Inspirational Quotations

Inspirational Quotes by Charles Spurgeon (English Baptist Preacher)

Charles Haddon Spurgeon (1834–92) was an English fundamentalist Baptist preacher and theologian. A popular orator ever since his youth, he was well-known for his spontaneous wit, passionate earnestness, and appeal to the individual conscience.

Born in Kelvedon, Essex, Spurgeon was the descendant of two generations of Independent (Congregationalist) ministers. At age 16, he became a Baptist and preached his first sermon, and, at 20, became pastor of the New Park Street Chapel, Southwark, London.

Although Spurgeon had scarcely any formal education, he demonstrated extraordinary preaching ability.
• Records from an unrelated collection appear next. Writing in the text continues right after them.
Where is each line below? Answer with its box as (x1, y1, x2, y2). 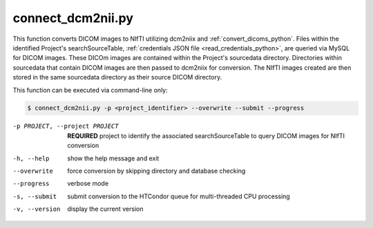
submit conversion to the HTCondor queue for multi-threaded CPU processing (67, 192, 290, 200)
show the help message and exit (67, 154, 160, 162)
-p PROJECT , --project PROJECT (12, 122, 119, 131)
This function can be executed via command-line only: (12, 86, 169, 94)
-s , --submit (12, 192, 57, 200)
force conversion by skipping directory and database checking (67, 167, 246, 175)
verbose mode (67, 180, 109, 188)
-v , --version (12, 205, 61, 213)
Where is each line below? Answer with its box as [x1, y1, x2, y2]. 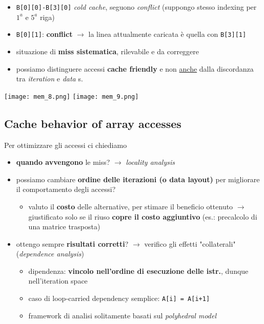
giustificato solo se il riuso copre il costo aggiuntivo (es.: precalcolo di [28, 211, 257, 222]
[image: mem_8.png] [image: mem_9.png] [4, 93, 139, 100]
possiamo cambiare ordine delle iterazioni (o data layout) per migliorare [16, 174, 260, 184]
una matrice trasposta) [28, 221, 100, 232]
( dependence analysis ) [16, 248, 84, 259]
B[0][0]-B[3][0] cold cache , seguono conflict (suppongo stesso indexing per [16, 2, 257, 12]
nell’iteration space [28, 275, 88, 286]
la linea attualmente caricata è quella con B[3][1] [88, 29, 247, 39]
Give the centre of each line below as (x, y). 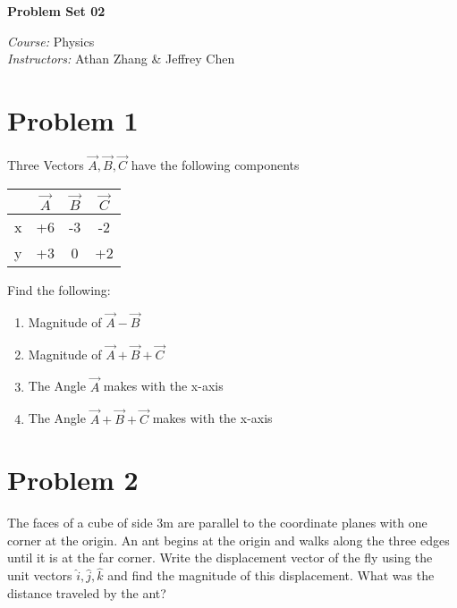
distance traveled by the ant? (87, 592)
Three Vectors (46, 165)
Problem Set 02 (56, 11)
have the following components (215, 165)
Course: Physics (51, 41)
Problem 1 (73, 119)
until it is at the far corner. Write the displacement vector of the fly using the (220, 557)
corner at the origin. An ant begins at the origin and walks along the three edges (228, 540)
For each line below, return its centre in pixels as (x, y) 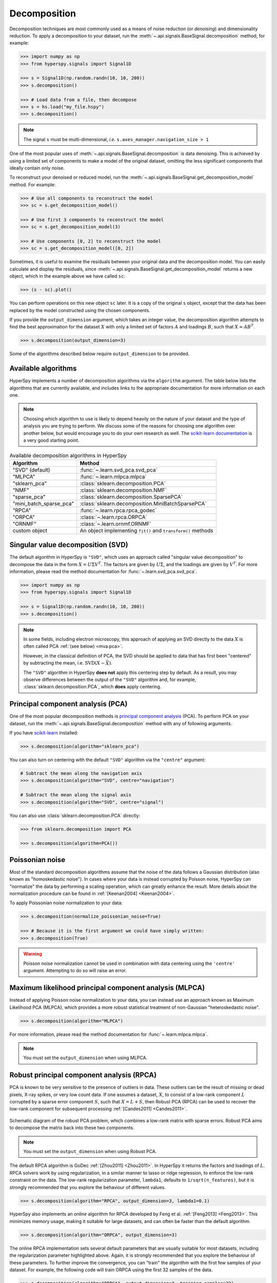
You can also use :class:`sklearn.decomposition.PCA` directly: (75, 815)
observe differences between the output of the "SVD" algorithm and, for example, (110, 679)
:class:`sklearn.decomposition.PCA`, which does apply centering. (92, 687)
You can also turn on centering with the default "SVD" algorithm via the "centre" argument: (108, 760)
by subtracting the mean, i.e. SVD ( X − (64, 663)
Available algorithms (43, 369)
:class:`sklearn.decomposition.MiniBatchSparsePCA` (143, 503)
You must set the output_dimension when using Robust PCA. (90, 1151)
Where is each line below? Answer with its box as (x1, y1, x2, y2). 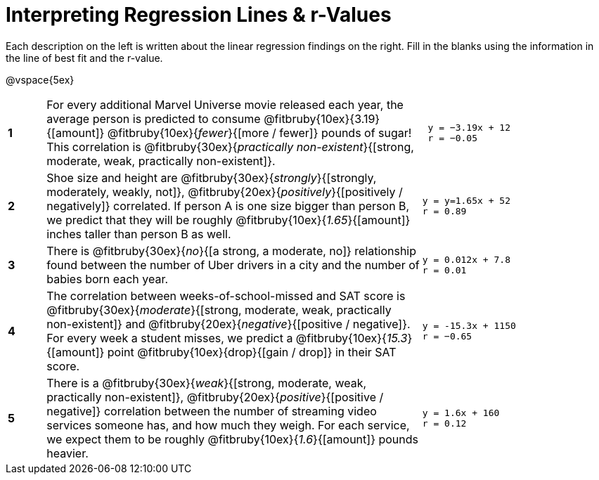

His sermons drew such crowds that a new 6,000-seat Metropolitan Tabernacle was constructed for him in 1861; he preached there to crowded congregations until his death.

A staunch Calvinist, Spurgeon was firmly opposed to the philological approach of modern biblical criticism. In 1887, he left the Baptist Union since no action was taken against those accused of fundamental theological errors.

Spurgeon edited a monthly publication and founded a pastors’ training college and an orphanage. In addition to 50 volumes of his sermons, he wrote collections of pithy sayings in John Ploughman’s Talk (1869) and works such as The Saint and his Saviour (1857) and Commenting and Commentaries (1876.)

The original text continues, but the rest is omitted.